Les premiers aveux du Koweïtien, qui a revendiqué la paternité des attentats de 2001, ont été recueillis sous la torture, après 183 simulations de noyade et 7,5 jours d'affilée de privation de sommeil dans une prison secrète de la CIA, selon un rapport du renseignement.

"Il n'avait pas peur de mourir, il a perdu 22 kilos, les manipulations diététiques faisaient partie des techniques", a confié M. Rodriguez sur la chaîne CBS.

Capturé le 1er mars 2003, le cerveau auto-proclamé du 11-Septembre, mieux connu par ses initiales anglaises "KSM", est resté détenu au secret jusqu'à son transfert à Guantanamo en septembre 2006.

"Le programme visait à instiller un sens de désespoir au détenu pour qu'il puisse conclure de lui-même qu'il ferait mieux de coopérer", a encore expliqué l'ancien interrogateur de la CIA.

"KSM a eu droit au menu complet, les autres ont eu quelques plats", a rapporté à l'AFP le colonel Morris Davis, procureur en chef à Guantanamo à l'arrivée des cinq co-inculpés.

"Tous les cinq ont été torturés de manière différente: manipulation de l'environnement, privation de sommeil, températures extrêmes", a ajouté Anthony Romero, directeur de l'Union américaine pour les libertés civiques (ACLU).
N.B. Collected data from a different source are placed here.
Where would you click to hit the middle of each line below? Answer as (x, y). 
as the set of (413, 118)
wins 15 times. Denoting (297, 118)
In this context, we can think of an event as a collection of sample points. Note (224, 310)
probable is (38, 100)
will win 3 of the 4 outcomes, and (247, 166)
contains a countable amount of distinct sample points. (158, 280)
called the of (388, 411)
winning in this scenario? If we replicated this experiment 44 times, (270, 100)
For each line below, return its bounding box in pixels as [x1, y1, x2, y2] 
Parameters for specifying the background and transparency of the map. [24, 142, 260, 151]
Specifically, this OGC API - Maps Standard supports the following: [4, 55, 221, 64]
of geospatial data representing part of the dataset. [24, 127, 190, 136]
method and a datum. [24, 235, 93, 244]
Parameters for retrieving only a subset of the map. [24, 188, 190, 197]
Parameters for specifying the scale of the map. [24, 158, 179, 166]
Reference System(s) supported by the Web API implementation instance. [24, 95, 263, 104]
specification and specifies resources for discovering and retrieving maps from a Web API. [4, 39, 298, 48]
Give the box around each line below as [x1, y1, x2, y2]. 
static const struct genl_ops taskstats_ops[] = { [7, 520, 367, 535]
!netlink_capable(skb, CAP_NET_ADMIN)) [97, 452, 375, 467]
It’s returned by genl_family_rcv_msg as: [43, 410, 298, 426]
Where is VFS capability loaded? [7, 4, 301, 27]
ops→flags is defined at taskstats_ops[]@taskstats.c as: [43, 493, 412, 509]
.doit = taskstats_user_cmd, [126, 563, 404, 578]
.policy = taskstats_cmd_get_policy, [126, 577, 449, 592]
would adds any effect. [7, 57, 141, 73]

"Il est impossible que justice soit faite quand un accusé a subi une simulation de noyade", a-t-il dit à l'AFP.

Tous les observateurs reconnaissent que la question sera soulevée. "Quand la peine de mort est en jeu, la défense a le droit d'utiliser tout élément démontrant qu'ils ont le droit de vivre et cela comprend la torture", a souligné Adam Thurschwell, spécialiste de la peine capitale qui participe à l'équipe de défense.

James Connell, avocat d'un des cinq accusés, a déjà indiqué qu'il appellerait "des témoins pour comprendre ce qu'il s'est passé dans ces prisons secrètes".
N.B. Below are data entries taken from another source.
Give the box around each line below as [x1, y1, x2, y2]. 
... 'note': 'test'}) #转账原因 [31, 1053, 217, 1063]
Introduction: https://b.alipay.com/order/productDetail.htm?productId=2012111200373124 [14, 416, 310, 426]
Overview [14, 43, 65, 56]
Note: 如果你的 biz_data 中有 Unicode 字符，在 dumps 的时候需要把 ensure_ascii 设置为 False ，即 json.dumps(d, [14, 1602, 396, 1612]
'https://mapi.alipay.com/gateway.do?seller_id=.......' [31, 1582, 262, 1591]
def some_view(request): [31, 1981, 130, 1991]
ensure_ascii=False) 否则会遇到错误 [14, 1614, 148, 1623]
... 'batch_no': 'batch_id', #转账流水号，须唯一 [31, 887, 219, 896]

Une des règles des tribunaux militaires d'exception "interdit d'utiliser des éléments de preuve recueillis sous la torture, mais il y a des exceptions, c'est à la discrétion du juge", a expliqué à l'AFP l'analyste David Rivkin.

"Aucune déclaration obtenue sous la contrainte ne peut être utilisée" devant une commission militaire, a affirmé à l'AFP l'actuel procureur en chef, le général Mark Martins.

L'accusation avait besoin de déclarations obtenues légalement. C'est chose faite avec le témoignage attendu de Majid Khan, un ancien acolyte de KSM qui a accepté de coopérer en échange d'une réduction de peine.

"S'ils ont d'autres moyens d'obtenir des preuves, cela peut être suffisant pour les déclarer coupables", a déclaré à l'AFP l'amiral Donald Guter, ex-juge militaire représentant Human Rights First.

Kenneth Roth, directeur de l'organisation Human Rights Watch, a déploré que le gouvernement Obama ait "refusé d'enquêter sur les abus commis" par l'administration Bush.

"Dans la guerre contre le terrorisme, la justice n'est pas notre premier objectif, notre boulot est de les empêcher de recommencer", a dit Marc Thiessen, ancien responsable sous George W. Bush. "KSM avait de graves complots en cours, nous devions avoir l'information et il n'y avait pas d'autres moyens", a-t-il dit, "il nous a donné beaucoup de renseignements qu'on n'aurait pas obtenus s'il avait eu un avocat".

"La torture n'est jamais justifiable", a estimé le directeur de l'ACLU, ce procès doit juger "des crimes du 11-Septembre mais aussi des crimes innommables du gouvernement américain qui a utilisé la torture au plus haut niveau".